Se as chances de ficar rico fossem realmente gigantes como os anúncios na TV, no rádio e nas redes fazem crer, não haveria tanta empresa brasileira e estrangeira oferecendo seus serviços de apostas. Ou vocês, acham que elas fazem assistência social?

Pelo contrário: outra reportagem da Folha mostra que estimativa do Itaú aponta que o balanço entre vitórias e derrotas de todos os apostadores brasileiros foi de R$ 23,9 bilhões, mas a favor da casa das bets, no período entre junho de 2023 e junho de 2024. Como os lucros vão para fora do país, onde as sedes das jogatinas estão instaladas, o país sangra.

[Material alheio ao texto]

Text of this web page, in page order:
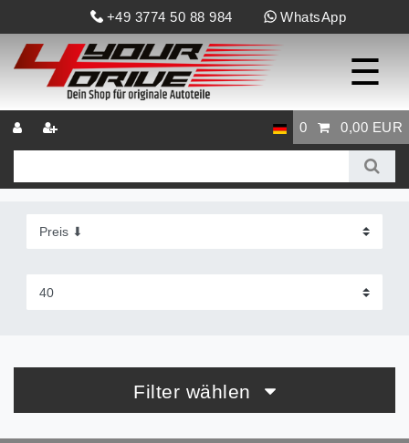
+49 3774 50 88 984 WhatsApp
☰
0 0,00 EUR
Filter wählen
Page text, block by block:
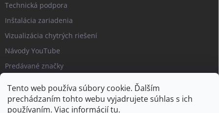
Tento web používa súbory cookie. Ďalším
prechádzaním tohto webu vyjadrujete súhlas s ich
používaním. Viac informáciítu.
Technická podpora
Inštalácia zariadenia
Vizualizácia chytrých riešení
Návody YouTube
Predávané značky
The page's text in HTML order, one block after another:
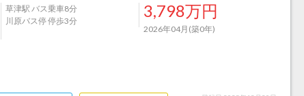
草津駅 バス乗車8分
川原バス停 停歩3分
3,798万円
2026年04月(築0年)
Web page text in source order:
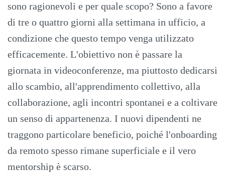
sono ragionevoli e per quale scopo? Sono a favore
di tre o quattro giorni alla settimana in ufficio, a
condizione che questo tempo venga utilizzato
efficacemente. L'obiettivo non è passare la
giornata in videoconferenze, ma piuttosto dedicarsi
allo scambio, all'apprendimento collettivo, alla
collaborazione, agli incontri spontanei e a coltivare
un senso di appartenenza. I nuovi dipendenti ne
traggono particolare beneficio, poiché l'onboarding
da remoto spesso rimane superficiale e il vero
mentorship è scarso.
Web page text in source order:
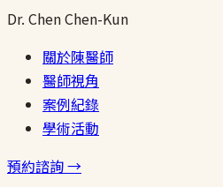
跳
Dr. ChenChen-Kun
關於陳醫師
醫師視角
案例紀錄
學術活動
預約諮詢 →
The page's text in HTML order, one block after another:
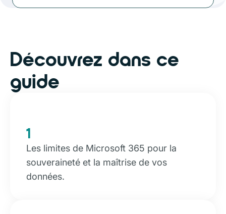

Campanhas de informação não vão fazer frente ao bombardeio das bets, que estampam seus nomes em camisas de times de futebol e em anúncios em veículos de comunicação, além de comprar influenciadores. Por isso, a regulamentação deveria prever que, para além dos impostos cobrados, o mesmo montante gasto com a publicidade por essas empresas seja destinado ao Sistema Único de Saúde exclusivamente para atuar no tratamento do pessoal que adoecer pela jogatina.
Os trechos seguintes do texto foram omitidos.